Bearings are an indispensable supporting element in mechanical systems, and their running status is directly related to the overall operational performance of the equipment [1]. However, due to the adverse operating environment, the risk of bearing failure increases significantly. Such bearing faults would reduce the operational reliability and even cause disastrous accidents [2–4]. Therefore, it is indispensable to develop a performance-enhancing fault diagnosis approach for promptly and accurately identifying bearing faults to ensure smooth mechanical equipment operation [5, 6]. With the unprecedented advancement in the domain of information technology, the approaches based on in-depth learning have seen a dramatic rise in popularity and are increasingly being utilized in the domain of industrial process fault diagnosis. However, many conventional fault diagnosis approaches depend on the assumption of independent, identically distributed training and test sets. This implies that the training and test sets are made up of the vibration data measured under identical working conditions. In practical engineering applications, mechanical equipment generally runs with different operating parameters to adapt to varying task requirements. This leads to variable operating conditions (including radial force, speed, load torque, etc.) for bearings, and there are limitations to the application of conventional deep learning-based methods [7–9]. Therefore, it is obliged to develop a diagnosis method with strong generalization, which can still perform well in one working condition after training in another working condition.

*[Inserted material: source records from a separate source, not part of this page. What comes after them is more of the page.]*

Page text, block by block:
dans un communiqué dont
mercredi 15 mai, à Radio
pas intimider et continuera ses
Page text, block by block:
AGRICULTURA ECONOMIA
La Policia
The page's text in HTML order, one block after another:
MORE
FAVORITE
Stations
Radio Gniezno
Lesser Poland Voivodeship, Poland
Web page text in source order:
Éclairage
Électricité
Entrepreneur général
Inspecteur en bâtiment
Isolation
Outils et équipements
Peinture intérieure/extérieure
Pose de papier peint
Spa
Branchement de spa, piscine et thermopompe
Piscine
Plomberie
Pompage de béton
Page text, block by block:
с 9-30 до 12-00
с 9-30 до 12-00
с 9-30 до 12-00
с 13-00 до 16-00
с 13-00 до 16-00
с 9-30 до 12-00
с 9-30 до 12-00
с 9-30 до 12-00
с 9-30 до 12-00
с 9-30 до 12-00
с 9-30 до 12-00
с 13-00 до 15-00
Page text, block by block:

The adversarial-based domain adaptation strategy, also known as the domain adversarial neural network (DANN) approach, can effectively achieve accurate classification of fault types under a variety of operating conditions. It employs an adversarial learning mechanism to decrease the differences in the cross-domain distributions and further extract the domain-independent features that are invariant within the domain [20–23]. Grain et al. [24] first introduced the adversarial mechanism into the domain adaptation method to propose the DANN method, and it has been successfully applied for sentiment analysis and image recognition tasks. Mao et al. [25] integrated the powerful adaptation of DANN networks and structured correlation information between multiple fault types to construct a new loss function with discriminative regularizers, enhancing the effectiveness of transfer learning. Chen et al. [26] developed a collaborative diagnosis framework that integrates domain knowledge from multiple sources by combining the edge confrontation module and an internal confrontation mechanism. Different from the metric-based method, DANN utilizes neural networks and adversarial training to achieve adaptive feature alignment. Nevertheless, the serviceability of the DANN method is heavily dependent on the quality of raw data or the discrepancies in the distribution of data across dissimilar domains in fault diagnosis tasks. For some complex diagnosis tasks, the utility of the DANN method needs to be further improved to extract the domain-independent features with rich discriminative information.

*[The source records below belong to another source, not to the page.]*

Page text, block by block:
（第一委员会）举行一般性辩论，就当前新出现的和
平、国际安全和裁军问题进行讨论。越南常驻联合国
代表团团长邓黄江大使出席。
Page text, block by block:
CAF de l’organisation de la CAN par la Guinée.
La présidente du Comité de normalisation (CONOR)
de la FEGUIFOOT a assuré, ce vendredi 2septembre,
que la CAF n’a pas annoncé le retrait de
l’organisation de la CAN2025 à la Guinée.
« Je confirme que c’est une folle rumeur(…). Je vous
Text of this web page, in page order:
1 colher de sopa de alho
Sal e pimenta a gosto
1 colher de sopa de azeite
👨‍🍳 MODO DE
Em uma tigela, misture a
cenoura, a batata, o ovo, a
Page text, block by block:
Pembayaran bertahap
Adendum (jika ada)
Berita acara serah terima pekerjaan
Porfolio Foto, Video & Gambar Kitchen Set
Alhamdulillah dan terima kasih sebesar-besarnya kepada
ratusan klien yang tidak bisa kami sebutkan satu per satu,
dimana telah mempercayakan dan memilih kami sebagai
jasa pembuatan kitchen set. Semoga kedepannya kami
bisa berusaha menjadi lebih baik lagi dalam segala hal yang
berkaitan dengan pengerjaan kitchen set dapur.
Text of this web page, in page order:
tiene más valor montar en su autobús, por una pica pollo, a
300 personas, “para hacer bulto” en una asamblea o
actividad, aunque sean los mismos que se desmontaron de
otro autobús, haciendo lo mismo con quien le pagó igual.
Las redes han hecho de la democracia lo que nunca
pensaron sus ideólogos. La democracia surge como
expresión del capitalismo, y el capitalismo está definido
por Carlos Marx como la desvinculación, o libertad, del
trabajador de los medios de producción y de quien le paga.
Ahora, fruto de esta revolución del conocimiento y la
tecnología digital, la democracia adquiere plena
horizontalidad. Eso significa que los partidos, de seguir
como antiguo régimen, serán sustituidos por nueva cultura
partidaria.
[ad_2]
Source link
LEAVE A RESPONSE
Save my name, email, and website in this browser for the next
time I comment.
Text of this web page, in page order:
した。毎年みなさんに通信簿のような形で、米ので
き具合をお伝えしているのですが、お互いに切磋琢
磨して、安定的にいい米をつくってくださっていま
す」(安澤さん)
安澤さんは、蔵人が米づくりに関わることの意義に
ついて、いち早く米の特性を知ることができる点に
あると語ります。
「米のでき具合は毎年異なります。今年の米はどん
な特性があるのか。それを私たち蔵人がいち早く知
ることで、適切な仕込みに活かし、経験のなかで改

In the realm of fault diagnosis, numerous studies have manifested the outstanding performance of the CNN (Convolutional Neural Network) for extracting the local or spatial features of vibration data. The FPN (feature pyramid network) [27] model, constructed based on CNN, is essentially a hierarchical neural network. Its top-down architecture with lateral connections significantly enhances the model’s capabilities to mine abstract features. However, CNN is unable to optimally leverage the temporal characteristics of vibration data, which is the most significant characteristic of the vibration data in comparison to other data types [28], such as images. The LSTM (Long Short-Term Memory) and its improved versions are variants of the RNN (Recurrent Neural Network), which possess the capability to address the gradient explosion/vanishing problem encountered by RNNs and extract hidden temporal features from input data [29, 30]. This means that the LSTM and its improved versions are suitable for handling data with significant temporal characteristics. Hence, a hybrid network combining CNN and BiLSTM is constructed to form the CNN-BiLSTM module, which allows for comprehensive extraction of temporal and spatial features.

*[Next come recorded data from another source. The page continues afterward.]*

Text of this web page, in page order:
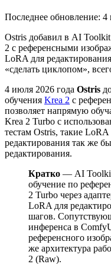
Последнее обновление: 4
Ostris добавил в AI
2 с референсными
LoRA для
«сделать циклопом»,
4 июля 2026 года Ostris
обучения Krea 2 с
позволяет напрямую
Krea 2 Turbo с
тестам Ostris, такие
редактирования так же
редактирования.
Кратко — AI Toolkit
обучение по
2 Turbo через
LoRA для
шагов.
инференса в
референсного
же архитектура
2 (Raw).
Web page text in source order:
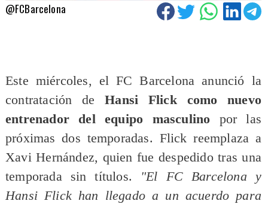
@FCBarcelona
Este miércoles, el FC Barcelona anunció la
contratación deHansi Flick como nuevo
entrenador del equipo masculino por las
próximas dos temporadas. Flick reemplaza a
Xavi Hernández, quien fue despedido tras una
temporada sin títulos. "El FC Barcelona y
Hansi Flick han llegado a un acuerdo para
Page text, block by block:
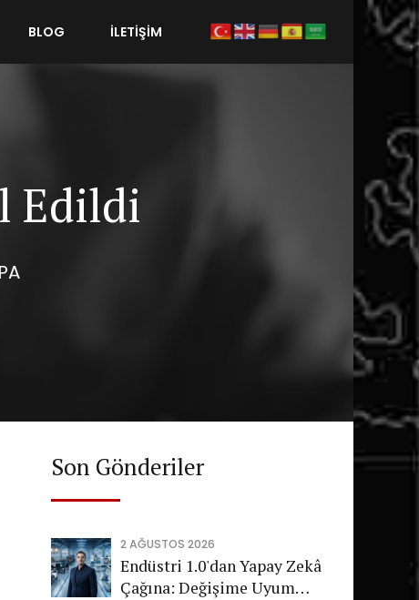
BLOG İLETİŞİM
Edildi
Son Gönderiler
2 AĞUSTOS 2026
Endüstri 1.0'dan Yapay Zekâ
Çağına: Değişime Uyum
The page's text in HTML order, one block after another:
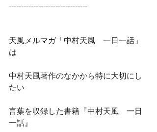
--------------------------------
天風メルマガ「中村天風　一日一話」
は
中村天風著作のなかから特に大切にし
たい
言葉を収録した書籍『中村天風　一日
一話』
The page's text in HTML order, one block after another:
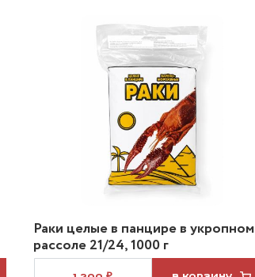
Раки целые в панцире в укропном
рассоле 21/24, 1000 г
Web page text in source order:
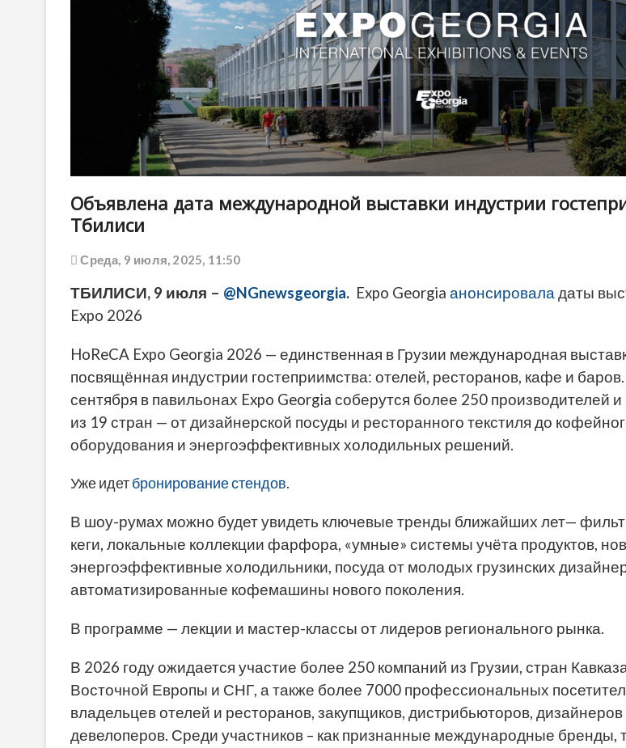
Объявлена дата международной выставки индустрии
Тбилиси
Среда, 9 июля, 2025, 11:50
ТБИЛИСИ, 9 июля – @NGnewsgeorgia. Expo Georgia анонсироваладаты
Expo 2026
HoReCA Expo Georgia 2026 — единственная в Грузии международная
посвящённая индустрии гостеприимства: отелей, ресторанов, кафе и
сентября в павильонах Expo Georgia соберутся более 250 производителей
из 19 стран — от дизайнерской посуды и ресторанного текстиля до
оборудования и энергоэффективных холодильных решений.
Уже идетбронирование стендов.
В шоу-румах можно будет увидеть ключевые тренды ближайших лет—
кеги, локальные коллекции фарфора, «умные» системы учёта продуктов,
энергоэффективные холодильники, посуда от молодых грузинских
автоматизированные кофемашины нового поколения.
В программе — лекции и мастер-классы от лидеров регионального рынка.
В 2026 году ожидается участие более 250 компаний из Грузии, стран
Восточной Европы и СНГ, а также более 7000 профессиональных
владельцев отелей и ресторанов, закупщиков, дистрибьюторов, дизайнеров
девелоперов. Среди участников – как признанные международные бренды,

In conclusion, this paper proposes a new hierarchy-based domain adversarial neural network (H-DANN) method to meet the challenge of bearing fault diagnosis under variable operating environments. The H-DANN model is primarily comprised of three modules, i.e., a hierarchy-based feature extractor, a fault classifier and a domain discriminator. The hierarchy-based feature extraction is primarily constructed on the basis of the FPN model, and uses its hierarchical neural networks to extract multi-scale fault characteristics. A constructed CNN-BiLSTM module that can extract the spatio-temporal features is integrated into the FPN model, enhancing its feature extraction capabilities. For the fault classifier, it is employed to process the features obtained by the feature extractor to identify the different fault types. The contributions of this article are as follows:
1) The CNN-BiLSTM network is constructed and added to the FPN model to form a hierarchy-based feature extractor, which can mine the multi-scale spatio-temporal features from the raw vibration data.
2) A novel the H-DANN method, based on a modified FPN model and DANN model, has been developed in this paper to capture rich domain-independent features to realize the bearing fault diagnosis under different running environments.
The rest of this article is structured as follows. Relevant theories are briefly introduced in Section 2. The fault diagnosis architecture of the H-DANN model, developed in Section 3, is detailed. In Section 4, the case studies were conducted on the Case Western Reserve University (CWRU) and PU (Paderborn University) datasets. Section 5 summarizes the full text.